One of the most frustrating things about parenting is when a child won’t listen. I was talking with two moms last week who are in the throes of raising teenagers, and each shared a story about their kid not listening. It is hard to know if it is due to inattention, selective hearing, rebelliousness, stubbornness, distraction, or a combination of all those things. If you have raised a teenager, you know the struggle!

I know a mother of a four-year-old who contends with the same issue. She has developed a unique strategy that seems to work. She gently takes her son’s chin in her hand and gets down to his eye level. Then she says, “Ryan, look me in my eye.” Works every time. Unfortunately, that won’t work with your teenager when she is walking away from you, and it definitely won’t work when they are taller than you, but it does point to the necessity of ensuring that you have the child’s full attention.

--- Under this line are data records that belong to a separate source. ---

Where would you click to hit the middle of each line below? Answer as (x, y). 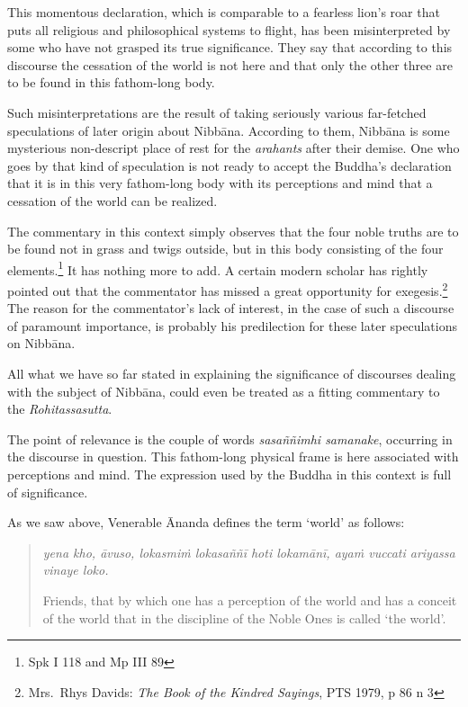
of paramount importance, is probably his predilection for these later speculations (232, 325)
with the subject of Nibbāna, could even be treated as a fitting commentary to (224, 391)
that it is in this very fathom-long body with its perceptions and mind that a (220, 183)
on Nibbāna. (41, 343)
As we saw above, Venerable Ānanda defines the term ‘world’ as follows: (206, 522)
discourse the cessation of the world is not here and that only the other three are (230, 64)
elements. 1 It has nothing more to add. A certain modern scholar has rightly (218, 268)
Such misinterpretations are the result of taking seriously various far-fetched (217, 112)
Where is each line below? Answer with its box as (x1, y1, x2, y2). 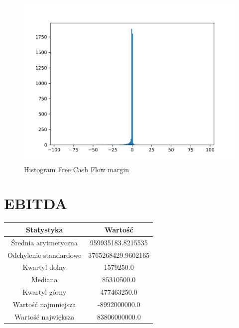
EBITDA (4, 193, 67, 214)
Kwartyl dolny (22, 262, 66, 272)
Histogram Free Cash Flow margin (24, 164, 129, 174)
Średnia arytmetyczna (11, 237, 78, 247)
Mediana (31, 274, 58, 285)
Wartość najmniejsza (12, 299, 76, 309)
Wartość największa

I bet there are many times in my life when God wishes he could stoop down in front of me, hold my chin gently in his mighty hand and say, “Betsy! Look me in my eye.”

Our passage from Zechariah is a cautionary tale about what happens when we don’t look God in the eye and pay attention to what he is saying. His law, his instructions, and his will for our lives are clearly spelled out multiple times in Scripture. But too often we are walking away and not listening.

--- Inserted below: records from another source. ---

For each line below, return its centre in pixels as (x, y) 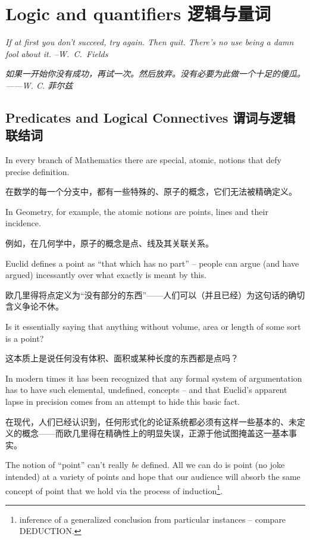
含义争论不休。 (35, 306)
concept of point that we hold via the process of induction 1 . (114, 489)
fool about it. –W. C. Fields (57, 53)
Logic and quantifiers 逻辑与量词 (138, 13)
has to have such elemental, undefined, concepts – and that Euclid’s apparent (146, 390)
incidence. (23, 223)
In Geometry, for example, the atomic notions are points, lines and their (137, 211)
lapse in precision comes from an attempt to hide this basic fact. (123, 401)

Zechariah 7 (Common English Bible)

 8 The Lord’s word came to Zechariah:
The Lord of heavenly forces proclaims:

Make just and faithful decisions; show kindness and compassion to each other! 10 Don’t oppress the widow, the orphan, the stranger, and the poor; don’t plan evil against each other! 11 But they refused to pay attention. They turned a cold shoulder and stopped listening.

Neglecting to show mercy the way God shows mercy to us has negative consequences. As we talk about God being our refuge and our deliverer, we sometimes forget that we can anger God if we don’t offer those same things to other people who are hurting. When we steel our hearts against his Word and do things our way, there indeed is “hell to pay.”

1They steeled their hearts against hearing the Instruction and the words that the Lord of heavenly forces sent by his spirit through the earlier prophets. As a result, the Lord of heavenly forces became enraged.

13 So just as he called and they didn’t listen, when they called, I didn’t listen, says the Lord of heavenly forces. 14 I scattered them throughout the nations whom they didn’t know. The land was devastated behind them, with no one leaving or returning. They turned a delightful land into a wasteland.

Modern readers, take heed. God distanced himself from Israel when they gave him the cold shoulder. Left to their own apostasy, the beautiful Promised Land they had been given turned into a wasteland whose borders are still in dispute today.

This warning from an Old Testament prophet is a wake-up call. What is God calling you to do today that you are resisting? Pay attention. Look him in his eye. Ignoring God comes with a great price, so listen, trust, and obey.

Pay Attention by Wende Pritchard

If You Have Ears

Our foray into Matthew’s gospel today brings us to a familiar parable. If you spent any time in Sunday School or VBS, you may recall the well-known “Parable of the Sower.” It is a cautionary tale about seeds, soil, sowing, and harvesting. But mostly it’s about listening. If you have ears, pay attention.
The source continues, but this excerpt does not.